──────── Input

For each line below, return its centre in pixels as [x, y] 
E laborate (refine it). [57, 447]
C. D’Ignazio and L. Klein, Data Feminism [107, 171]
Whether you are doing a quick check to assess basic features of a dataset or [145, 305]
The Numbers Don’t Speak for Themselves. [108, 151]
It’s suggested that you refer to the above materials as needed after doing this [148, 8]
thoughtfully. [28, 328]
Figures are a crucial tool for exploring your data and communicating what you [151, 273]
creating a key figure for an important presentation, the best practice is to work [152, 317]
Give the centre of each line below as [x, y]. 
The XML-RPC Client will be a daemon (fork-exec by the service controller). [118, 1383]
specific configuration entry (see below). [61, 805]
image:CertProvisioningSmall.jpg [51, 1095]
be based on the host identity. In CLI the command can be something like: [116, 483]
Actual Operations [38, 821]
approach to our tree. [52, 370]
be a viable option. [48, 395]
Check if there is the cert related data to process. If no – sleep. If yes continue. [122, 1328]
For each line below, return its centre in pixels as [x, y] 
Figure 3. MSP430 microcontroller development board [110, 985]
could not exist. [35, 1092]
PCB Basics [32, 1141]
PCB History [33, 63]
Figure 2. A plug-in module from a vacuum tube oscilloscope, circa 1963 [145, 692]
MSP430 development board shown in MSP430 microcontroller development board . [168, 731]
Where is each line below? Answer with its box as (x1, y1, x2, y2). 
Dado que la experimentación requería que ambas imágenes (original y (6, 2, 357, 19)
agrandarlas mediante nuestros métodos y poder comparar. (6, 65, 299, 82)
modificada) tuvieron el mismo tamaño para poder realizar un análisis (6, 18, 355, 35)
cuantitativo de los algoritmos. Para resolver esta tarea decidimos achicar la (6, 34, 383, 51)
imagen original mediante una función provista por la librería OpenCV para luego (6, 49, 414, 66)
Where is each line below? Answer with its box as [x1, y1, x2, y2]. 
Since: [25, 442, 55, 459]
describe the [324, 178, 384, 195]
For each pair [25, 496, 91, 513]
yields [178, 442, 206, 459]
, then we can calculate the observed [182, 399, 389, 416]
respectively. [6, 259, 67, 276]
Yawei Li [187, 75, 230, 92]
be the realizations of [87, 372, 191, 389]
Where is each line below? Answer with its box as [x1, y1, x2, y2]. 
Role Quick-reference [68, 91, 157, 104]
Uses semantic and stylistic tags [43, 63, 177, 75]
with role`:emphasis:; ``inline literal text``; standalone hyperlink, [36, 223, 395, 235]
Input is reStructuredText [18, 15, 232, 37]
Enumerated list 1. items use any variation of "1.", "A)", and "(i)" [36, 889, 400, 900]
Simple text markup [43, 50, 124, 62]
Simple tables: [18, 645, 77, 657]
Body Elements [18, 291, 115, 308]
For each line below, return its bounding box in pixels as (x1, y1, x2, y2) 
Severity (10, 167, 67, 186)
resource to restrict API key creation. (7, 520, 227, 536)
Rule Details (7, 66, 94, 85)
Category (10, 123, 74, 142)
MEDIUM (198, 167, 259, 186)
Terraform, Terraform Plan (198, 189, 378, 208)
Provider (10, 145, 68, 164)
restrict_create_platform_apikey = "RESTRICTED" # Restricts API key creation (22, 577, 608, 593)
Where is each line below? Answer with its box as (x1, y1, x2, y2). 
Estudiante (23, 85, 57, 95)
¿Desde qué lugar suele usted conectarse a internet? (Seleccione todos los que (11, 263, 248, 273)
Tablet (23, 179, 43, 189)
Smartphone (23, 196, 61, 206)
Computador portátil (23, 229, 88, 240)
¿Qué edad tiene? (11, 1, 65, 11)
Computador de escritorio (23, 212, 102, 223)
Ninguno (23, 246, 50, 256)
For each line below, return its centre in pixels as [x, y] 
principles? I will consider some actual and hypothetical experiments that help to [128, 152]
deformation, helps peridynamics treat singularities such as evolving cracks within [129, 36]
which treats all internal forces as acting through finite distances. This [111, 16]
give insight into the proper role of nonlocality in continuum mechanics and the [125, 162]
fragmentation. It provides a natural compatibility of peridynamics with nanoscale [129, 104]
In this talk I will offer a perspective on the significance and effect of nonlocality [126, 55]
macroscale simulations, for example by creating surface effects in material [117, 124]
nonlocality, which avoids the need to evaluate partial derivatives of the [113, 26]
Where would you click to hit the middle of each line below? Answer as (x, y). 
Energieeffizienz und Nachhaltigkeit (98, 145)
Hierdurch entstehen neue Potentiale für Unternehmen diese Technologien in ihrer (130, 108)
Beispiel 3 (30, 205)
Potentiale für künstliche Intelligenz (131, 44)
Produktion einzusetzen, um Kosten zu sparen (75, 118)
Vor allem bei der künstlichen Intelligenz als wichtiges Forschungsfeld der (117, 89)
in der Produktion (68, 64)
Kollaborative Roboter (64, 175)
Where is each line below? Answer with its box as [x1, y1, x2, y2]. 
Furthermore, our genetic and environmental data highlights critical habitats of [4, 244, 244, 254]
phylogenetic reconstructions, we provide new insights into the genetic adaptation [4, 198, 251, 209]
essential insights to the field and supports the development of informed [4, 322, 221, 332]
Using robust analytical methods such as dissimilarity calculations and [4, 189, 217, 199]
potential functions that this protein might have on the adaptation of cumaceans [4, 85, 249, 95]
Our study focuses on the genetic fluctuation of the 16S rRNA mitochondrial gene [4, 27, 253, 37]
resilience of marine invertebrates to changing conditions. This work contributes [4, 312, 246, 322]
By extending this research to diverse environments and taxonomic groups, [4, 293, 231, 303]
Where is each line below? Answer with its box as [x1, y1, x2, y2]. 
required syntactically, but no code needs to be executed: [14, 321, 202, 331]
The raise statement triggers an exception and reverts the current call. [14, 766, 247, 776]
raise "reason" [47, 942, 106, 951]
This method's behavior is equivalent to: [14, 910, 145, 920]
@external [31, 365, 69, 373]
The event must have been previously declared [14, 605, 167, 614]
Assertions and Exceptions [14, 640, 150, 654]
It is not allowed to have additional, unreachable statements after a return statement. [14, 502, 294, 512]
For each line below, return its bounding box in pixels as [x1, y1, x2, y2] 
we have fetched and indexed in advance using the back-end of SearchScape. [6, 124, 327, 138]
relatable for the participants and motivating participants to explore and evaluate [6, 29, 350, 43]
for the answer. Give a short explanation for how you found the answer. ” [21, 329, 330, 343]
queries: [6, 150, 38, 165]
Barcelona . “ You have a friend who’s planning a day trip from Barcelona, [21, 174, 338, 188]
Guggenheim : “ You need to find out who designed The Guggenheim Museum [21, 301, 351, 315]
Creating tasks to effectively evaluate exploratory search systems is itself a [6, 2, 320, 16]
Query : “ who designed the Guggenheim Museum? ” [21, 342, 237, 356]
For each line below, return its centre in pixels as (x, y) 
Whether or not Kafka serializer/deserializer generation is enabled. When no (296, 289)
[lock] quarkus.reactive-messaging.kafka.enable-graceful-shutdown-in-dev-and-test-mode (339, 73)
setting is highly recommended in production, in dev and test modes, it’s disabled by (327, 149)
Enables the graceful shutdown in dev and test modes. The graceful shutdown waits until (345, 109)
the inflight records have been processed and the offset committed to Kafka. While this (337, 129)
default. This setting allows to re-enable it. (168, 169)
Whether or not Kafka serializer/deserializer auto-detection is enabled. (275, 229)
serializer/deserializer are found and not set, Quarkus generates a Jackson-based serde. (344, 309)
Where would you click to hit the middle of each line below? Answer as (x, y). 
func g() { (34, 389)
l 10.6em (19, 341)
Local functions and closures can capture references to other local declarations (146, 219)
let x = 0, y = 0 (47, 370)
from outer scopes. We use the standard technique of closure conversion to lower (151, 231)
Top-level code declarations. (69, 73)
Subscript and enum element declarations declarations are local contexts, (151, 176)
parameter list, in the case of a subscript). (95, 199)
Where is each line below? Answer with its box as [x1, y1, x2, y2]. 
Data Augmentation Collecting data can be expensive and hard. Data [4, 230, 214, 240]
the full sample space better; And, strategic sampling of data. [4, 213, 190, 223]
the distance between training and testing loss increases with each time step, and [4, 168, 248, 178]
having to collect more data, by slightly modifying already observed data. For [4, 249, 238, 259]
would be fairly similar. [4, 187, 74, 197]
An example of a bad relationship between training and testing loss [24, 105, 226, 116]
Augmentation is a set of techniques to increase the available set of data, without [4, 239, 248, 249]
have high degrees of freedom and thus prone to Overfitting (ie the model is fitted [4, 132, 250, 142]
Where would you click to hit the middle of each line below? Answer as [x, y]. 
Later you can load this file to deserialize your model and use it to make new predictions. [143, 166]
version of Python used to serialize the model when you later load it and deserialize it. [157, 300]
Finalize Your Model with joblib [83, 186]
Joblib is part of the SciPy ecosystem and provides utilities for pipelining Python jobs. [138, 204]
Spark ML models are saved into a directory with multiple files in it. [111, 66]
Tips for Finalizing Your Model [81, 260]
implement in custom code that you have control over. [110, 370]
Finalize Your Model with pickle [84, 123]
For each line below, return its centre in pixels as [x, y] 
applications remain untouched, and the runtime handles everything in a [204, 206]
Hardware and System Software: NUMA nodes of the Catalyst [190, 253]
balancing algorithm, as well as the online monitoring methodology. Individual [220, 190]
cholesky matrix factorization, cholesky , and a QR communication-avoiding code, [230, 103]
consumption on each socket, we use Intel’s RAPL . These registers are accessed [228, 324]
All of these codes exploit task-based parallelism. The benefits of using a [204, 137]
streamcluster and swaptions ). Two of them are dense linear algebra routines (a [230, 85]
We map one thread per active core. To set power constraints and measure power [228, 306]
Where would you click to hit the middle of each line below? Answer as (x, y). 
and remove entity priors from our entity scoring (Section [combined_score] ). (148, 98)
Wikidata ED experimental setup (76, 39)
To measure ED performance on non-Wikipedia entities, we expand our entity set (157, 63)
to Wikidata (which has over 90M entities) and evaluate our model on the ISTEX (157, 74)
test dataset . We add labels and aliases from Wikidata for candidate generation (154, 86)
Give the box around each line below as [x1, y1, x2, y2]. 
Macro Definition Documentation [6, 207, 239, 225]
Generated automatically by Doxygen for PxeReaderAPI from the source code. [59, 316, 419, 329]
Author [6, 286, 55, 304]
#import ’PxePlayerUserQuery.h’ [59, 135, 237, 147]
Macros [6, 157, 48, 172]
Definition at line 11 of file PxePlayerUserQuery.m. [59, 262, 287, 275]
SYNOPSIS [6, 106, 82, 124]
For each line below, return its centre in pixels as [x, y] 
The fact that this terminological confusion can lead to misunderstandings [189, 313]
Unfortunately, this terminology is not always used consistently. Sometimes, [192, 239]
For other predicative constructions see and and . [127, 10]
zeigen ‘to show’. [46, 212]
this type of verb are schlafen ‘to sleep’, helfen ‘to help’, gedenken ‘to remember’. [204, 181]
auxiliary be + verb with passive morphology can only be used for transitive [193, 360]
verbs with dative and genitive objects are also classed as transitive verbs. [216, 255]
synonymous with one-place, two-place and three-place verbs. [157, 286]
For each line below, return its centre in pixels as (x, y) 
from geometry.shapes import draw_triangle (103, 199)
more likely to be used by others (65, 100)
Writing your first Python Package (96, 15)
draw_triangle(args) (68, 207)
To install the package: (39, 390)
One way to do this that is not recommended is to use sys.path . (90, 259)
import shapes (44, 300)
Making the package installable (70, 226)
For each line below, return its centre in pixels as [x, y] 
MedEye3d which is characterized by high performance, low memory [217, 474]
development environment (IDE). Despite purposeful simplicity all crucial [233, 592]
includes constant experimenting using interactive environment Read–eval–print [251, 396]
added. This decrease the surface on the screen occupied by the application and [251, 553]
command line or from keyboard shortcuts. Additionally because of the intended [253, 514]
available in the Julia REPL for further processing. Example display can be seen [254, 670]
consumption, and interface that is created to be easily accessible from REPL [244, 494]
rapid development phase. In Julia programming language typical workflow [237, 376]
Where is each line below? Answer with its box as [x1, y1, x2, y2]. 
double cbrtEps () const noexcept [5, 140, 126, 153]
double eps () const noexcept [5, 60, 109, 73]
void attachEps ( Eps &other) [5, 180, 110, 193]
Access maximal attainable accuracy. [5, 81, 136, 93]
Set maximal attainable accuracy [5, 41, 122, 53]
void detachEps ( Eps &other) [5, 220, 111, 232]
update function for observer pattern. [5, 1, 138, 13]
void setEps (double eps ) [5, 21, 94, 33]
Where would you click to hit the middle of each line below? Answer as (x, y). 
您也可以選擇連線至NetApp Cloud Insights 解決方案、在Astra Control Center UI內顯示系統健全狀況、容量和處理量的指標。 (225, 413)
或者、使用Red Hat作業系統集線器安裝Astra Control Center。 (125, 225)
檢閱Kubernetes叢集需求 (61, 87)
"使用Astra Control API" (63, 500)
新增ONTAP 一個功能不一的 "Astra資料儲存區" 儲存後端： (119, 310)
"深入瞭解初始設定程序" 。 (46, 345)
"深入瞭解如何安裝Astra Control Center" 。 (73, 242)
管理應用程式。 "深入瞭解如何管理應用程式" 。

────────────────

Every line from the start of the material above through the line that contains "Check if there" must be written out exactly, with both ends included.

- [Solution for this problem]
For each line below, return its centre in pixels as [x, y] 
E laborate (refine it). [57, 447]
C. D’Ignazio and L. Klein, Data Feminism [107, 171]
Whether you are doing a quick check to assess basic features of a dataset or [145, 305]
The Numbers Don’t Speak for Themselves. [108, 151]
It’s suggested that you refer to the above materials as needed after doing this [148, 8]
thoughtfully. [28, 328]
Figures are a crucial tool for exploring your data and communicating what you [151, 273]
creating a key figure for an important presentation, the best practice is to work [152, 317]
Give the centre of each line below as [x, y]. 
The XML-RPC Client will be a daemon (fork-exec by the service controller). [118, 1383]
specific configuration entry (see below). [61, 805]
image:CertProvisioningSmall.jpg [51, 1095]
be based on the host identity. In CLI the command can be something like: [116, 483]
Actual Operations [38, 821]
approach to our tree. [52, 370]
be a viable option. [48, 395]
Check if there is the cert related data to process. If no – sleep. If yes continue. [122, 1328]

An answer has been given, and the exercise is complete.